## Task item
A picture-free, exact reproduction of the listing that follows is required.

## Data extract
....
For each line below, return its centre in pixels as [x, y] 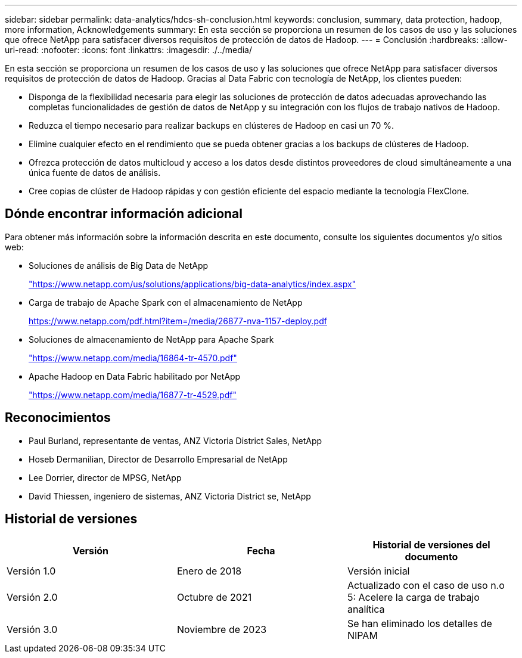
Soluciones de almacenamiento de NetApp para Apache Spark [151, 339]
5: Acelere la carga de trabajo [413, 597]
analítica [366, 609]
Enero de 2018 [209, 571]
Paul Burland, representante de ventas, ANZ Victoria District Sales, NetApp [175, 440]
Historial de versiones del [431, 544]
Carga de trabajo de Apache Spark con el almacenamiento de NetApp [166, 302]
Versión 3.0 [32, 629]
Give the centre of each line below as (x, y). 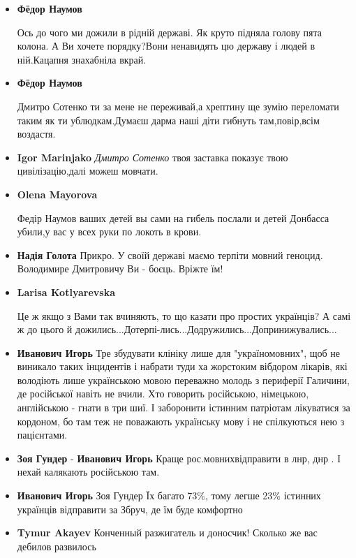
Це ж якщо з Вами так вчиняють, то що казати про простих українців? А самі (184, 315)
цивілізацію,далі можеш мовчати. (88, 171)
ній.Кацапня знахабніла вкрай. (82, 59)
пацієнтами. (42, 435)
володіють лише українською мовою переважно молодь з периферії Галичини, (183, 380)
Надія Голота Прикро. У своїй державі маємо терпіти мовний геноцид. (170, 255)
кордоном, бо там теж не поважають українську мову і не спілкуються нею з (181, 421)
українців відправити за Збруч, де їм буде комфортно (130, 509)
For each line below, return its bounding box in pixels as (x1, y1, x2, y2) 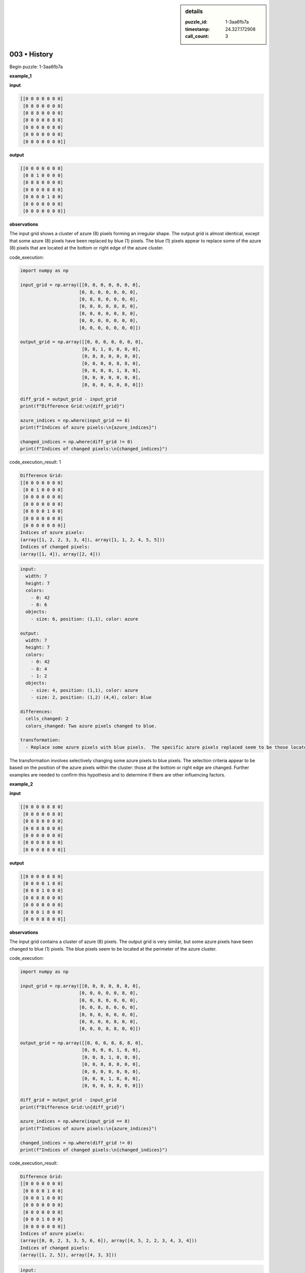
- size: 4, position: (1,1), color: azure (30, 687, 138, 693)
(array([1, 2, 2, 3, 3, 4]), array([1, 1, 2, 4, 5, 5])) (20, 537, 165, 542)
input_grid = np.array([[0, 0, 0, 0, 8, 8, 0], (20, 983, 141, 989)
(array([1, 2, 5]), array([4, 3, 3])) (20, 1252, 117, 1258)
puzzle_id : (185, 19, 208, 25)
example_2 (9, 781, 33, 787)
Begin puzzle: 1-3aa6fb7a (9, 64, 63, 70)
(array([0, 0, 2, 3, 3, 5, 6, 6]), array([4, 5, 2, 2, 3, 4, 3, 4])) (20, 1238, 197, 1243)
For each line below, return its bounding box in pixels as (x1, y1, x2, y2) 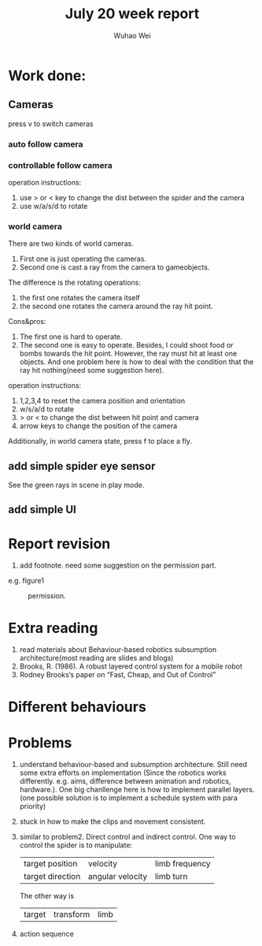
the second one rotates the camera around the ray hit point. (19, 301, 214, 311)
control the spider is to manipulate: (19, 840, 133, 850)
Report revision (8, 534, 111, 553)
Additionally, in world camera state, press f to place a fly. (8, 437, 193, 446)
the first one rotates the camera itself (19, 293, 140, 303)
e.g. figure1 (8, 576, 45, 586)
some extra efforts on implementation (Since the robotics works (19, 768, 227, 777)
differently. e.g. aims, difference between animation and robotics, (19, 777, 231, 786)
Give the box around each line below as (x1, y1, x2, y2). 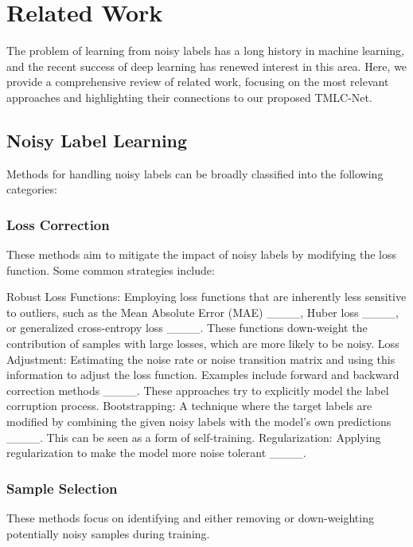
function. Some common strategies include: (6, 261, 215, 278)
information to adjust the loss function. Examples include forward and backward (6, 366, 399, 383)
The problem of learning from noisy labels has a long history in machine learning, (6, 42, 404, 59)
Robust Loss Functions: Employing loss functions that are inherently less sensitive (6, 288, 407, 305)
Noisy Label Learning (6, 127, 188, 152)
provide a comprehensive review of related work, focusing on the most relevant (6, 73, 389, 90)
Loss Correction (6, 214, 110, 234)
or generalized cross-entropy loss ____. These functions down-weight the (6, 319, 368, 336)
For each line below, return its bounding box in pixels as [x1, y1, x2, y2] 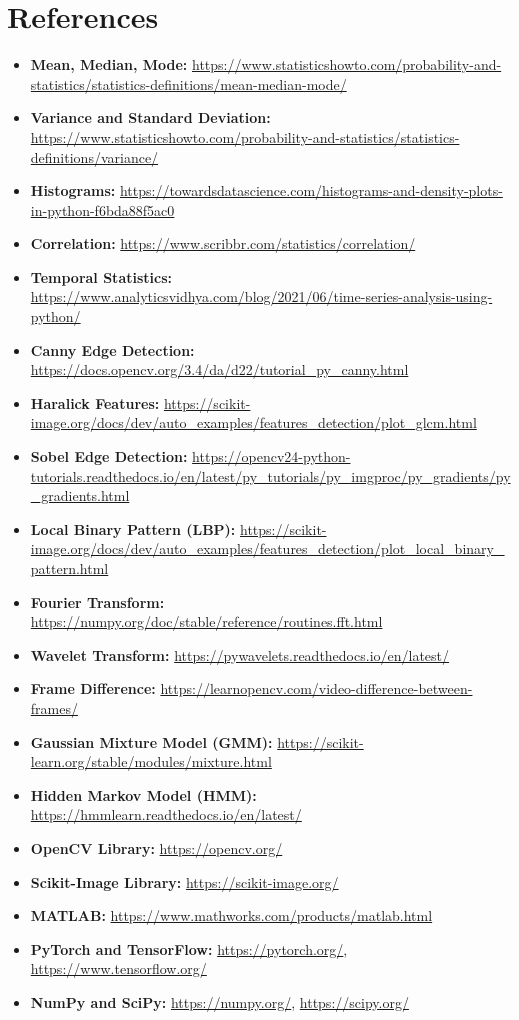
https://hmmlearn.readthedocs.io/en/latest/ [30, 804, 302, 825]
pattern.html [30, 558, 109, 578]
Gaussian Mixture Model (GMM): [30, 731, 273, 752]
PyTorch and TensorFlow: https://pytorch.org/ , [30, 938, 348, 959]
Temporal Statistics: [30, 266, 172, 287]
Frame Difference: [30, 678, 156, 699]
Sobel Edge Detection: [30, 446, 188, 467]
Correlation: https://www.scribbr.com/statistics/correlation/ [30, 233, 416, 254]
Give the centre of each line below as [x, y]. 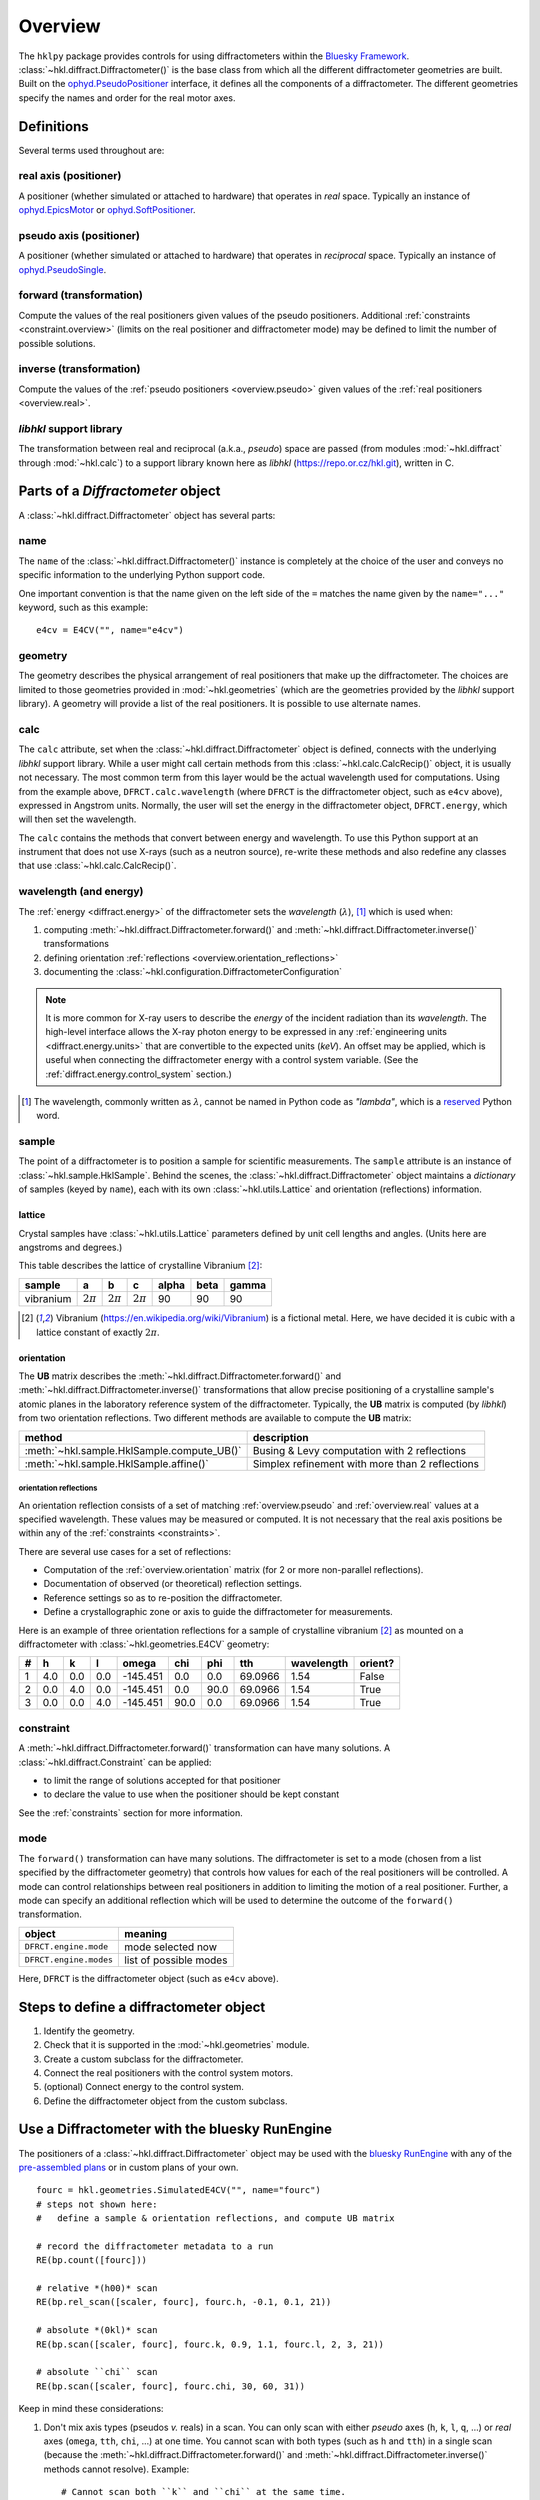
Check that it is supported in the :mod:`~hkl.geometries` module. [176, 2045]
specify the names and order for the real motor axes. [127, 97]
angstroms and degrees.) [70, 1247]
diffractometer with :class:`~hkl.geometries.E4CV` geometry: [144, 1644]
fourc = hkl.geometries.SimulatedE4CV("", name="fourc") [179, 2190]
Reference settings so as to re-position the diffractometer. [163, 1597]
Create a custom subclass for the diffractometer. [143, 2059]
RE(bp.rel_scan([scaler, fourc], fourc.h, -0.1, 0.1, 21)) [184, 2302]
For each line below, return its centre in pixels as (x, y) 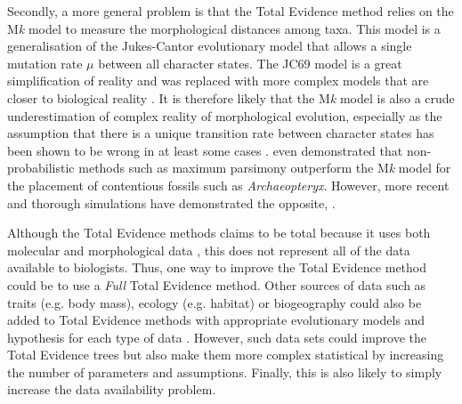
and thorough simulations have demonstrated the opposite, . (171, 202)
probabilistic (41, 168)
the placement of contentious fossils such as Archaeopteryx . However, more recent (228, 185)
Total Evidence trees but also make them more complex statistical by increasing (226, 355)
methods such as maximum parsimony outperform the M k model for (265, 168)
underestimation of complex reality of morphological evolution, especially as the (225, 115)
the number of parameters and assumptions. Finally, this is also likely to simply (225, 372)
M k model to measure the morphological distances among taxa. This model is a (224, 28)
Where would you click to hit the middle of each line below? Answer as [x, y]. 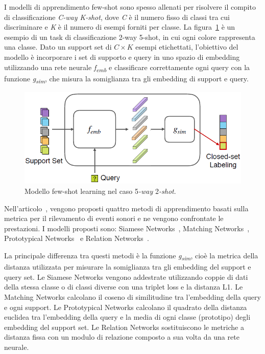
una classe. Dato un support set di [58, 47]
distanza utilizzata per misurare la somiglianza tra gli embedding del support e [128, 267]
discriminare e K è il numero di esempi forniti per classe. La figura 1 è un [120, 27]
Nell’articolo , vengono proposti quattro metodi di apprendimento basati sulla [126, 208]
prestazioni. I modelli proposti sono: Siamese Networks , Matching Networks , [127, 228]
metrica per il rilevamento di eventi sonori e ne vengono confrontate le [114, 218]
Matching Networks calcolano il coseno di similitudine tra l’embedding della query [132, 296]
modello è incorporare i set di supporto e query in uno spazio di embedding [122, 57]
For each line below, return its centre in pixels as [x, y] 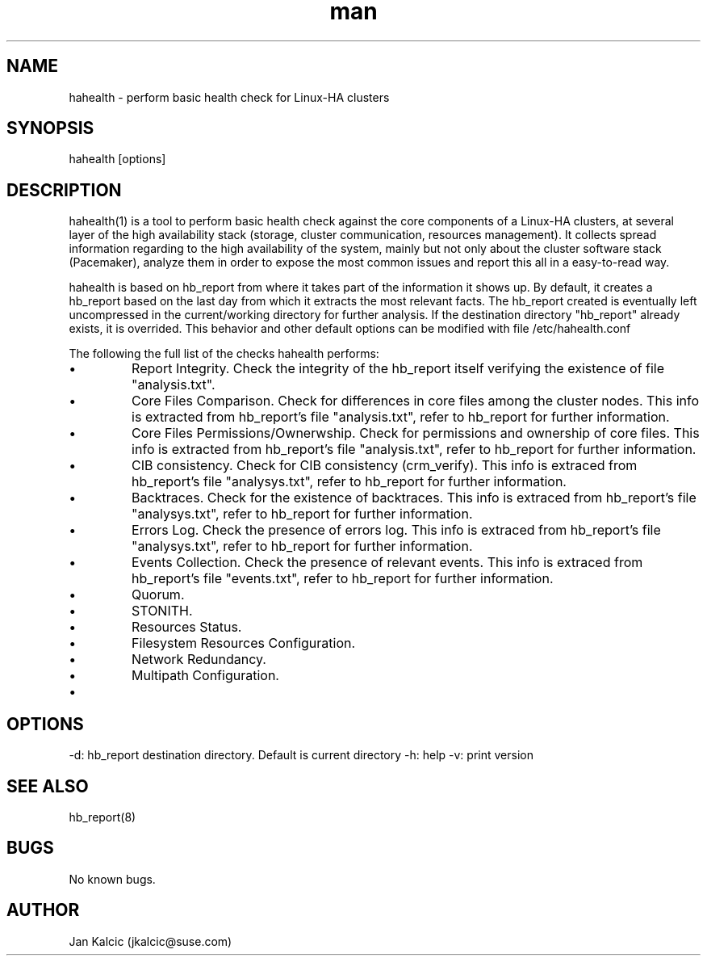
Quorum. [158, 595]
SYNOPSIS [50, 128]
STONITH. [162, 611]
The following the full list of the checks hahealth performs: [224, 354]
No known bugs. [112, 879]
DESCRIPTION [64, 190]
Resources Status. [187, 627]
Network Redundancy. [199, 660]
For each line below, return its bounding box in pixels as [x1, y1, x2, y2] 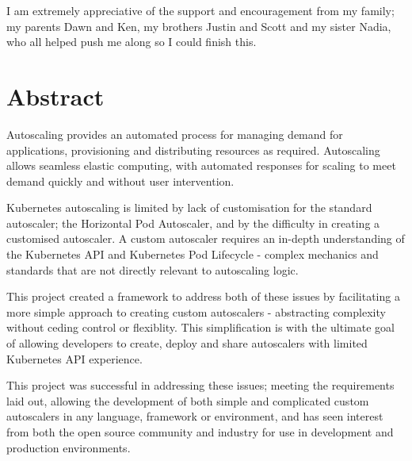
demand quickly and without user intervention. [6, 172, 235, 189]
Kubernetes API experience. [6, 350, 143, 367]
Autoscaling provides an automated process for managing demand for [6, 125, 343, 142]
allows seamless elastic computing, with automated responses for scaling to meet [6, 157, 396, 174]
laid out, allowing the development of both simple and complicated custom [6, 392, 369, 409]
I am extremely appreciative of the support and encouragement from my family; [6, 2, 395, 18]
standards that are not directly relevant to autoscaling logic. [6, 261, 299, 278]
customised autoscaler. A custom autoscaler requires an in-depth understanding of [6, 230, 405, 247]
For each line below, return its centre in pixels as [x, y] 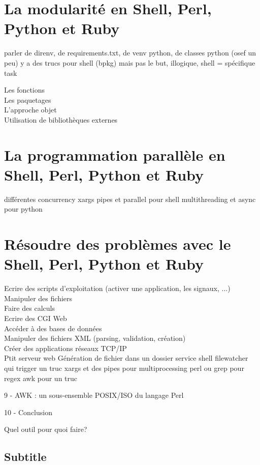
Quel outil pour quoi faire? [46, 429]
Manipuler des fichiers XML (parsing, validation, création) [95, 338]
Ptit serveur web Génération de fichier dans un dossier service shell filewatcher [126, 358]
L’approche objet [30, 110]
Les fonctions [25, 90]
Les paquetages [28, 99]
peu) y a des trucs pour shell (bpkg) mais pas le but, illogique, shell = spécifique [130, 62]
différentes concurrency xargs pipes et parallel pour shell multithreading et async [130, 199]
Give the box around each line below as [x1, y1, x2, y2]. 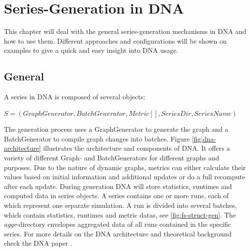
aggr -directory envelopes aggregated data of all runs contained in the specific [4, 219, 231, 229]
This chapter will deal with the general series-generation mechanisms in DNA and [4, 26, 247, 36]
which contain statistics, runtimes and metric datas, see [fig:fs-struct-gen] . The [4, 209, 236, 220]
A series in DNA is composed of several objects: [4, 92, 146, 102]
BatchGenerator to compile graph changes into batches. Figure [4, 133, 190, 143]
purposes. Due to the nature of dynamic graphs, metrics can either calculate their [4, 162, 246, 172]
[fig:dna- [191, 133, 216, 143]
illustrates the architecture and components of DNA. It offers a [43, 143, 230, 153]
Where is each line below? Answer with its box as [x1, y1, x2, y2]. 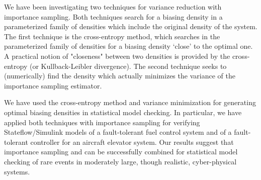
....
## Output below
For each line below, return its centre in pixels as [x, y] 
Soluciones de almacenamiento de NetApp para Apache Spark [151, 339]
5: Acelere la carga de trabajo [413, 597]
analítica [366, 609]
Enero de 2018 [209, 571]
Paul Burland, representante de ventas, ANZ Victoria District Sales, NetApp [175, 440]
Historial de versiones del [431, 544]
Carga de trabajo de Apache Spark con el almacenamiento de NetApp [166, 302]
Versión 3.0 [32, 629]
Give the centre of each line below as (x, y). 
Це ж якщо з Вами так вчиняють, то що казати про простих українців? А самі (184, 315)
цивілізацію,далі можеш мовчати. (88, 171)
ній.Кацапня знахабніла вкрай. (82, 59)
пацієнтами. (42, 435)
володіють лише українською мовою переважно молодь з периферії Галичини, (183, 380)
Надія Голота Прикро. У своїй державі маємо терпіти мовний геноцид. (170, 255)
кордоном, бо там теж не поважають українську мову і не спілкуються нею з (181, 421)
українців відправити за Збруч, де їм буде комфортно (130, 509)
For each line below, return its bounding box in pixels as (x1, y1, x2, y2) 
- size: 4, position: (1,1), color: azure (30, 687, 138, 693)
(array([1, 2, 2, 3, 3, 4]), array([1, 1, 2, 4, 5, 5])) (20, 537, 165, 542)
input_grid = np.array([[0, 0, 0, 0, 8, 8, 0], (20, 983, 141, 989)
(array([1, 2, 5]), array([4, 3, 3])) (20, 1252, 117, 1258)
puzzle_id : (185, 19, 208, 25)
example_2 (9, 781, 33, 787)
Begin puzzle: 1-3aa6fb7a (9, 64, 63, 70)
(array([0, 0, 2, 3, 3, 5, 6, 6]), array([4, 5, 2, 2, 3, 4, 3, 4])) (20, 1238, 197, 1243)
For each line below, return its bounding box in pixels as (x1, y1, x2, y2) 
the second one rotates the camera around the ray hit point. (19, 301, 214, 311)
control the spider is to manipulate: (19, 840, 133, 850)
Report revision (8, 534, 111, 553)
Additionally, in world camera state, press f to place a fly. (8, 437, 193, 446)
the first one rotates the camera itself (19, 293, 140, 303)
e.g. figure1 (8, 576, 45, 586)
some extra efforts on implementation (Since the robotics works (19, 768, 227, 777)
differently. e.g. aims, difference between animation and robotics, (19, 777, 231, 786)
Give the box around each line below as (x1, y1, x2, y2). 
function. Some common strategies include: (6, 261, 215, 278)
information to adjust the loss function. Examples include forward and backward (6, 366, 399, 383)
The problem of learning from noisy labels has a long history in machine learning, (6, 42, 404, 59)
Robust Loss Functions: Employing loss functions that are inherently less sensitive (6, 288, 407, 305)
Noisy Label Learning (6, 127, 188, 152)
provide a comprehensive review of related work, focusing on the most relevant (6, 73, 389, 90)
Loss Correction (6, 214, 110, 234)
or generalized cross-entropy loss ____. These functions down-weight the (6, 319, 368, 336)
For each line below, return its bounding box in pixels as [x1, y1, x2, y2] 
https://hmmlearn.readthedocs.io/en/latest/ [30, 804, 302, 825]
pattern.html [30, 558, 109, 578]
Gaussian Mixture Model (GMM): [30, 731, 273, 752]
PyTorch and TensorFlow: https://pytorch.org/ , [30, 938, 348, 959]
Temporal Statistics: [30, 266, 172, 287]
Frame Difference: [30, 678, 156, 699]
Sobel Edge Detection: [30, 446, 188, 467]
Correlation: https://www.scribbr.com/statistics/correlation/ [30, 233, 416, 254]
Give the centre of each line below as [x, y]. 
Check that it is supported in the :mod:`~hkl.geometries` module. [176, 2045]
specify the names and order for the real motor axes. [127, 97]
angstroms and degrees.) [70, 1247]
diffractometer with :class:`~hkl.geometries.E4CV` geometry: [144, 1644]
fourc = hkl.geometries.SimulatedE4CV("", name="fourc") [179, 2190]
Reference settings so as to re-position the diffractometer. [163, 1597]
Create a custom subclass for the diffractometer. [143, 2059]
RE(bp.rel_scan([scaler, fourc], fourc.h, -0.1, 0.1, 21)) [184, 2302]
For each line below, return its centre in pixels as (x, y) 
and thorough simulations have demonstrated the opposite, . (171, 202)
probabilistic (41, 168)
the placement of contentious fossils such as Archaeopteryx . However, more recent (228, 185)
Total Evidence trees but also make them more complex statistical by increasing (226, 355)
methods such as maximum parsimony outperform the M k model for (265, 168)
underestimation of complex reality of morphological evolution, especially as the (225, 115)
the number of parameters and assumptions. Finally, this is also likely to simply (225, 372)
M k model to measure the morphological distances among taxa. This model is a (224, 28)
Where would you click to hit the middle of each line below? Answer as [x, y]. 
una classe. Dato un support set di [58, 47]
distanza utilizzata per misurare la somiglianza tra gli embedding del support e [128, 267]
discriminare e K è il numero di esempi forniti per classe. La figura 1 è un [120, 27]
Nell’articolo , vengono proposti quattro metodi di apprendimento basati sulla [126, 208]
prestazioni. I modelli proposti sono: Siamese Networks , Matching Networks , [127, 228]
metrica per il rilevamento di eventi sonori e ne vengono confrontate le [114, 218]
Matching Networks calcolano il coseno di similitudine tra l’embedding della query [132, 296]
modello è incorporare i set di supporto e query in uno spazio di embedding [122, 57]
For each line below, return its centre in pixels as [x, y] 
Quorum. [158, 595]
SYNOPSIS [50, 128]
STONITH. [162, 611]
The following the full list of the checks hahealth performs: [224, 354]
No known bugs. [112, 879]
DESCRIPTION [64, 190]
Resources Status. [187, 627]
Network Redundancy. [199, 660]
For each line below, return its bounding box in pixels as [x1, y1, x2, y2] 
demand quickly and without user intervention. [6, 172, 235, 189]
Kubernetes API experience. [6, 350, 143, 367]
Autoscaling provides an automated process for managing demand for [6, 125, 343, 142]
allows seamless elastic computing, with automated responses for scaling to meet [6, 157, 396, 174]
laid out, allowing the development of both simple and complicated custom [6, 392, 369, 409]
I am extremely appreciative of the support and encouragement from my family; [6, 2, 395, 18]
standards that are not directly relevant to autoscaling logic. [6, 261, 299, 278]
customised autoscaler. A custom autoscaler requires an in-depth understanding of [6, 230, 405, 247]
For each line below, return its centre in pixels as [x, y] 
Quel outil pour quoi faire? [46, 429]
Manipuler des fichiers XML (parsing, validation, création) [95, 338]
Ptit serveur web Génération de fichier dans un dossier service shell filewatcher [126, 358]
L’approche objet [30, 110]
Les fonctions [25, 90]
Les paquetages [28, 99]
peu) y a des trucs pour shell (bpkg) mais pas le but, illogique, shell = spécifique [130, 62]
différentes concurrency xargs pipes et parallel pour shell multithreading et async [130, 199]
Give the box around each line below as [x1, y1, x2, y2]. 
aggr -directory envelopes aggregated data of all runs contained in the specific [4, 219, 231, 229]
This chapter will deal with the general series-generation mechanisms in DNA and [4, 26, 247, 36]
which contain statistics, runtimes and metric datas, see [fig:fs-struct-gen] . The [4, 209, 236, 220]
A series in DNA is composed of several objects: [4, 92, 146, 102]
BatchGenerator to compile graph changes into batches. Figure [4, 133, 190, 143]
purposes. Due to the nature of dynamic graphs, metrics can either calculate their [4, 162, 246, 172]
[fig:dna- [191, 133, 216, 143]
illustrates the architecture and components of DNA. It offers a [43, 143, 230, 153]
Where is each line below? Answer with its box as [x1, y1, x2, y2]. 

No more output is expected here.